BugReport fields the agent reads:

Field	Type	Example
title	str	"App crashes on iOS 17 uploading >50MB"
description	str	Full description with context
logs	str?	Stack traces, error output
environment	str?	"iOS 17.2, iPhone 15 Pro, App v3.2.1"
reporter	str?	"enterprise_client_a"
metadata	dict	`{"component": "file_upload", "affected_users": 847}`

4. Action Model

class BugTriageAction:
    task_id: str                                    # Required always

    # Task 1 (Easy)
    bug_type: Optional[str]                         # crash|ui|performance|security|data_loss|compatibility

    # Task 2 (Medium)
    priority: Optional[str]                         # low|medium|high|critical

    # Task 3 (Hard) — all of the above plus:
    assigned_developer: Optional[str]               # Alice|Bob|Carol|David|Eve
    suggested_action: Optional[str]                 # fix_immediately|schedule_sprint|needs_more_info|wontfix|duplicate
    reasoning: Optional[str]                        # Chain-of-thought (not graded)

5. Episode Flow

reset(task_id="task_1")
  │
  └── Returns BugTriageObservation:
        - bug_report = random bug from dataset (15 bugs)
        - done = False
        - episode_id = "abc123"

step(action=BugTriageAction(task_id="task_1", bug_type="crash"))
  │
  ├── Grader fires immediately (single-step episode)
  │     task1_grader.grade([action], ground_truth) → 1.0
  │
  └── Returns BugTriageObservation:
        - done = True
        - reward = 1.0 (shaped from grader score)
        - grader_score = 1.0
        - feedback = "Bug type: ✓ (predicted=crash, expected=crash)"

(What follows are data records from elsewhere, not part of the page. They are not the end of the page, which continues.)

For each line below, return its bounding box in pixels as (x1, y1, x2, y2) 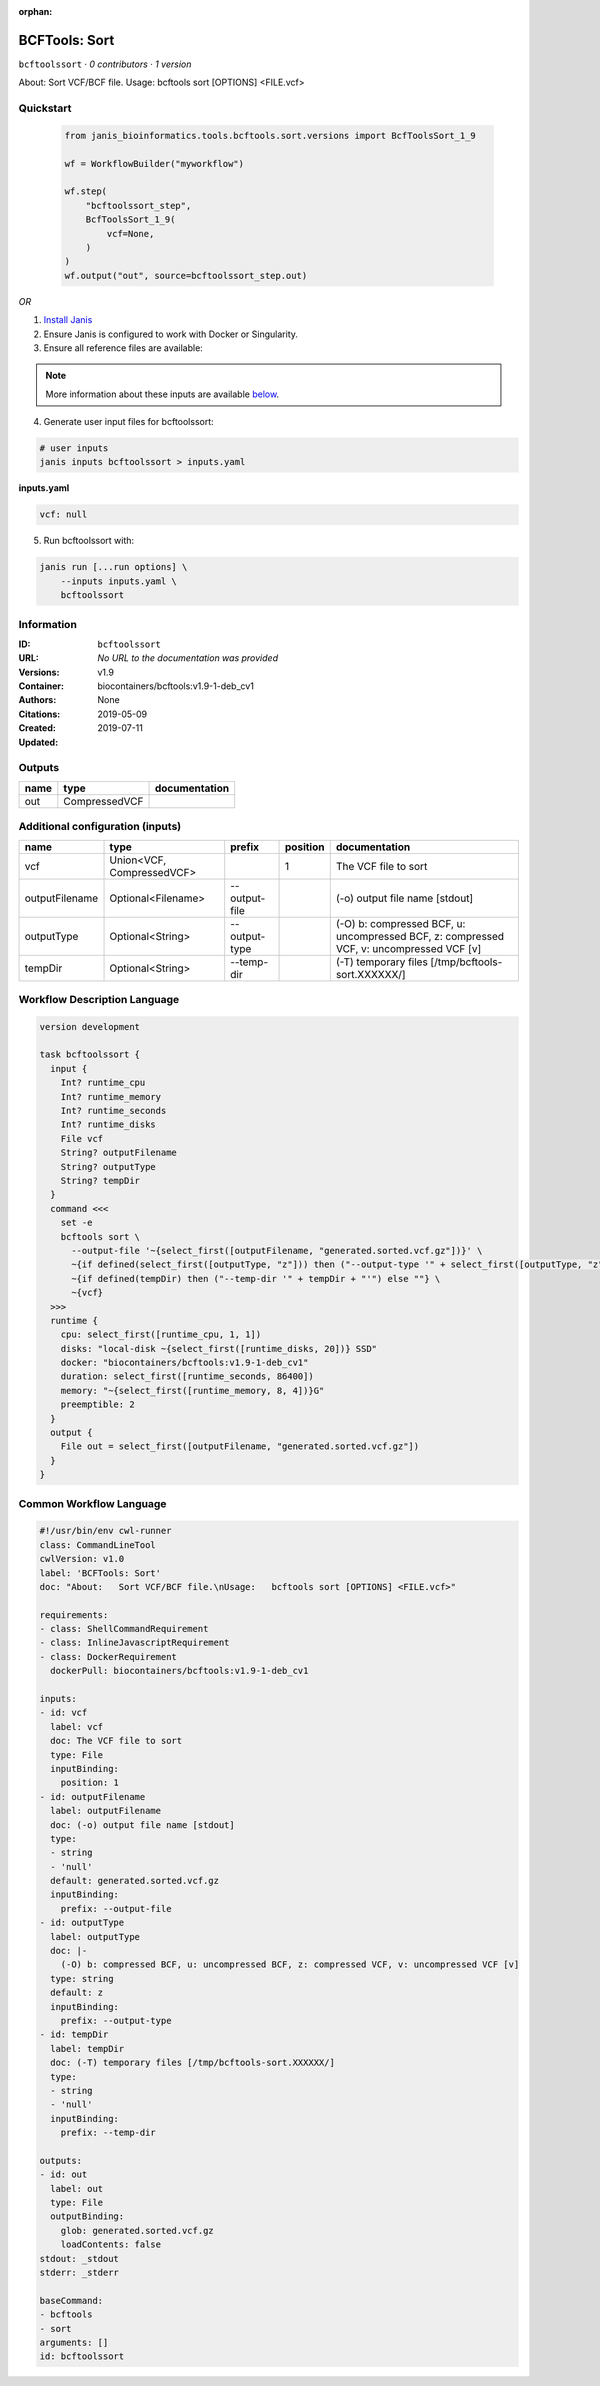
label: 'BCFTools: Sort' (39, 1567, 162, 1579)
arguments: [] (39, 2336, 109, 2348)
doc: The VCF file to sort (50, 1735, 183, 1747)
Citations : (18, 708, 61, 720)
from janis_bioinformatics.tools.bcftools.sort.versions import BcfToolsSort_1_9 (64, 130, 477, 141)
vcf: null (39, 509, 88, 520)
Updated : (18, 736, 59, 748)
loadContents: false (60, 2239, 162, 2250)
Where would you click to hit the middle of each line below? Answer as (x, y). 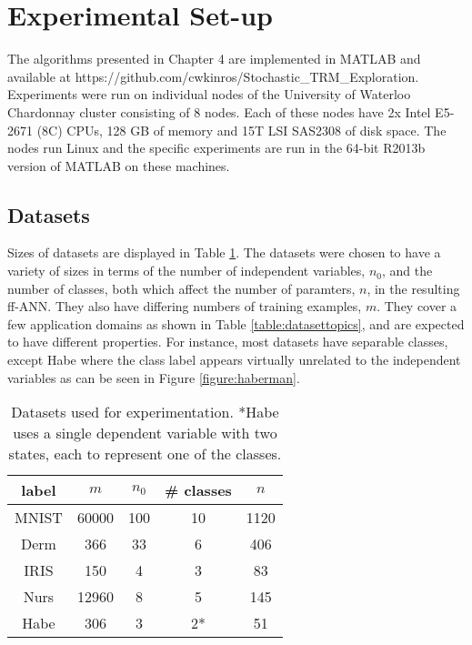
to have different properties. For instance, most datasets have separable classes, (228, 342)
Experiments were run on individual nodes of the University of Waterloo (209, 94)
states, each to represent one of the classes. (145, 454)
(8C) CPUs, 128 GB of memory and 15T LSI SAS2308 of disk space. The (241, 130)
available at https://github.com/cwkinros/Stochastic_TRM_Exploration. (213, 76)
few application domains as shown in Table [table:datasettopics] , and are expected (236, 323)
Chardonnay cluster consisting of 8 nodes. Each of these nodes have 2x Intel (219, 111)
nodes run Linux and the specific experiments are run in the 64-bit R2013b (216, 148)

Key design: Episodes are single-step — agent reads bug, makes one decision, episode ends. This matches real-world triage (you don't re-classify the same bug iteratively).

6. File Layout

bug_triage_env/
├── __init__.py            ← Package exports
├── models.py              ← Pydantic typed Action/Observation/State
├── client.py              ← Sync + Async HTTP clients
├── baseline.py            ← OpenAI GPT-4o-mini inference script
├── openenv.yaml           ← Manifest
├── pyproject.toml
├── requirements.txt
│
├── data/
│   └── bugs.json          ← 15 real-world bug reports + ground truth
│
├── graders/
│   ├── __init__.py        ← GRADERS registry
│   ├── task1_grader.py    ← Bug type exact match [0/1]
│   ├── task2_grader.py    ← Priority distance scoring [0-1]
│   └── task3_grader.py    ← Weighted composite [0-1]
│
└── server/
    ├── __init__.py
    ├── environment.py     ← BugTriageEnvironment(Environment)
    ├── app.py             ← FastAPI (standard + hackathon endpoints)
    └── Dockerfile

7. API Endpoints

Standard OpenEnv

Method	Endpoint	Purpose
GET	`/health`	→ `{"status": "healthy"}`
POST	`/reset`	Body: `{"task_id": "task_1"}` → observation with bug report
POST	`/step`	Body: `{"episode_id": "...", "action": {...}}` → scored observation
GET	`/state`	→ current episode metadata
GET	`/docs`	Swagger UI

Hackathon Required

Method	Endpoint	Purpose
GET	`/tasks`	→ 3 tasks with action schemas
POST	`/grader`	Body: `{"episode_id":"...","task_id":"task_1"}` → score [0.0-1.0]
POST	`/baseline`	Runs baseline.py → all task scores

8. Developer Specialization Matrix

Developer	Crash	UI	Perf	Security	Data Loss	Compat
Alice	✓		✓		✓
Bob	✓			✓
Carol		✓				✓
David				✓	✓
Eve		✓	✓			✓

This matrix is used by the Task 3 grader for partial credit on developer assignment — if the agent picks the wrong person but someone with the right specialization, it gets 0.5 instead of 0.0.

9. Scaling

Deployment	Workers	Max Sessions
Local	8	~2000
HF Spaces Free	2	~128
HF Spaces Upgrade	4-8	~512

Thread-safe: BugTriageEnvironment uses a threading.Lock for concurrent episode storage.